# Knock, Feldgrind, Any good for Espresso Grind



## Nightrider_1uk (Apr 26, 2020)

After a good few years of drinking Instant / Netspresso coffee, I've decided to go the proper coffee route. I have a Knock Feldgrind sitting in the garage, is this good enough for Espresso Grind


----------



## coffeechap (Apr 5, 2012)

Yes it will do espresso no problem


----------



## Nightrider_1uk (Apr 26, 2020)

Thanks coffeechap


----------



## grumble (Mar 16, 2020)

I use a feld 47 for espresso no probs.


----------



## Dallah (Jan 31, 2015)

grumble said:


> I use a feld 47 for espresso no probs.


 About how long does it take you to grind for espresso on your Feldgrind? Please & Thank you


----------



## Marcros (Feb 9, 2020)

I use the old feldgrind for espresso. I would allow a minute for grinding. Give or take. About 120 turns.

The feld47 has bigger burrs I think so would be quicker.


----------



## Kyle T (Jan 6, 2016)

Is there a big difference in the cup between using a Hand grind for espresso and a normal electric grinder?


----------



## MWJB (Feb 28, 2012)

Kyle T said:


> Is there a big difference in the cup between using a Hand grind for espresso and a normal electric grinder?


 About £100. 

Most of the espresso capable hand grinders use burrs already in use in electric espresso grinders, but the hand grinders cost less.

Electric grinders for brewed can be cheaper than some hand grinders, and may be considered normal for brewed coffee, but not for espresso.


----------



## MWJB (Feb 28, 2012)

Kyle T said:


> Is there a big difference in the cup between using a Hand grind for espresso and a normal electric grinder?


 It is worth noting that hand grinding espresso is really for the most dedicated. You're grinding at finer setting which means more resistance at the handle & longer grind times than for brewed.
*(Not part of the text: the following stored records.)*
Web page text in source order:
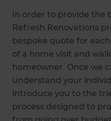
In order to provide the
Refresh Renovations
bespoke quote for
of a home visit and
homeowner. Once we
understand your
introduce you to the
process designed to
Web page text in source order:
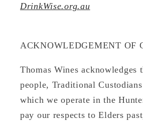
DrinkWise.org.au
ACKNOWLEDGEMENT OF
Thomas Wines acknowledges
people, Traditional
which we operate in the
pay our respects to Elders
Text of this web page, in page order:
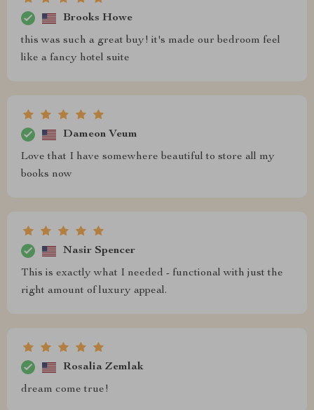
Brooks Howe
this was such a great buy! it's made our bedroom feel
like a fancy hotel suite
Dameon Veum
Love that I have somewhere beautiful to store all my
books now
Nasir Spencer
This is exactly what I needed - functional with just the
right amount of luxury appeal.
Rosalia Zemlak
dream come true!
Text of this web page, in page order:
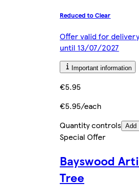
Reduced to Clear
Offer valid for
until 13/07/2027
Important information
€5.95
€5.95/each
Quantity controls Add
Special Offer
Bayswood
Tree
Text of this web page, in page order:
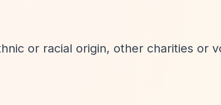
or racial origin, other charities or
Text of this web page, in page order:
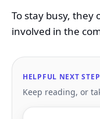
To stay busy,
involved in the
HELPFUL NEXT
Keep reading, or
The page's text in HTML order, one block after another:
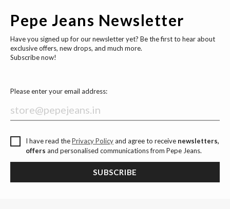
Pepe Jeans Newsletter
Have you signed up for our newsletter yet? Be the first to hear about
exclusive offers, new drops, and much more.
Subscribe now!
Please enter your email address:
I have read thePrivacy Policyand agree to receive newsletters,
offers and personalised communications from Pepe Jeans.
SUBSCRIBE

Fine when things are going well, but a real chore if struggling to dial in.


----------



## Wha burst the ba (Jun 20, 2020)

Feld47 owners, what setting are you at for espresso please. I sit at 1:8 to 1:3 for aeropress but I'm still fumbling about in the dark at times.
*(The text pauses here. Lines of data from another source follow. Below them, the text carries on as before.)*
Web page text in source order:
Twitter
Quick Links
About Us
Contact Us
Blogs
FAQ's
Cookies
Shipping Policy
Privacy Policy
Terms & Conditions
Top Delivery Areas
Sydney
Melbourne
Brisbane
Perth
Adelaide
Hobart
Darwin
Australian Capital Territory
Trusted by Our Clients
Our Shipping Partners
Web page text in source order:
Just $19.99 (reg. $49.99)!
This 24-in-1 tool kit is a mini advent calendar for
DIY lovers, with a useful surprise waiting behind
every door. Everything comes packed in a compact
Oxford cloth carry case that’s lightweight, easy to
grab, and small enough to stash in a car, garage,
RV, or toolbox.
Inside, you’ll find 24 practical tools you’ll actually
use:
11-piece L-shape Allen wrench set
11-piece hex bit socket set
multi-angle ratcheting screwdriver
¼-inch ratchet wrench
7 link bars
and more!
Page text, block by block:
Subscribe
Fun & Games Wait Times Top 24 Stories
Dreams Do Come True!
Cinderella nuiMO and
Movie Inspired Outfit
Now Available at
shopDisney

Other thing I have noticed is different grind effort required for lighter/darker roasts!!

Darker will be so much easier.


----------



## Dallah (Jan 31, 2015)

Wha burst the ba said:


> Feld47 owners, what setting are you at for espresso please. I sit at 1:8 to 1:3 for aeropress but I'm still fumbling about in the dark at times.
> 
> Other thing I have noticed is different grind effort required for lighter/darker roasts!!
> 
> Darker will be so much easier.


 Lighter roasts are definitely harder to grind. The hardest beans I have found so far have been Rocko Mountain from Ethiopa. Gorgeous coffee but I used to get worn out grinding them for brewed. I fear what they would be like at an espresso setting.


----------



## vct (Apr 13, 2020)

I've been using 1:8(ish) for darker roasts but finer for lighter. You're absolutely right about lighter roasts being harder to grind. Even going to medium rather than dark is hard work for my spaghetti arms 😂


----------



## Mulligrub (Jun 24, 2020)

I own a Feld 47 and couldn't be happier with it, the workmanship of the grinder is spot on. 
I can grind 14g of darkish roast on a setting of 1.9 -2.0 to give me a nice espresso consistency in just under 1 minute. Lighter roast I'll tighten up a bit. The beauty of a hand grinder is that it lets you try a variety of beans easily and without changing hoppers and the like. I've yet to count the number of turns on the handle..... I just check the start/ finish time on the kitchen clock!


----------